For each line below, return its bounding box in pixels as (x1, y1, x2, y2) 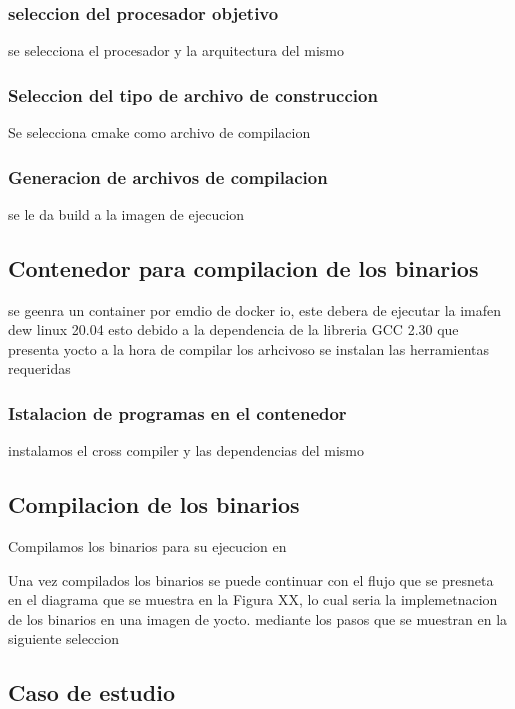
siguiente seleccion (8, 628, 119, 649)
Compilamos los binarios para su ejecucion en (8, 536, 287, 557)
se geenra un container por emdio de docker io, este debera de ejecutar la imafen (8, 299, 502, 320)
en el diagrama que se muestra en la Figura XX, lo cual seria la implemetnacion (8, 589, 498, 610)
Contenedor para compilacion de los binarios (8, 252, 479, 283)
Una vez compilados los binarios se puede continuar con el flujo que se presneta (8, 569, 494, 590)
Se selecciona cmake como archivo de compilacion (8, 122, 311, 143)
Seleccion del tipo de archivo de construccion (8, 82, 378, 107)

■ **Exercise instructions**:
Taking the line with "Se selecciona cmake" as the first, copy every line through the end of the entries above exactly, with no others.

■ **Completed task**:
Se selecciona cmake como archivo de compilacion (8, 122, 311, 143)
Seleccion del tipo de archivo de construccion (8, 82, 378, 107)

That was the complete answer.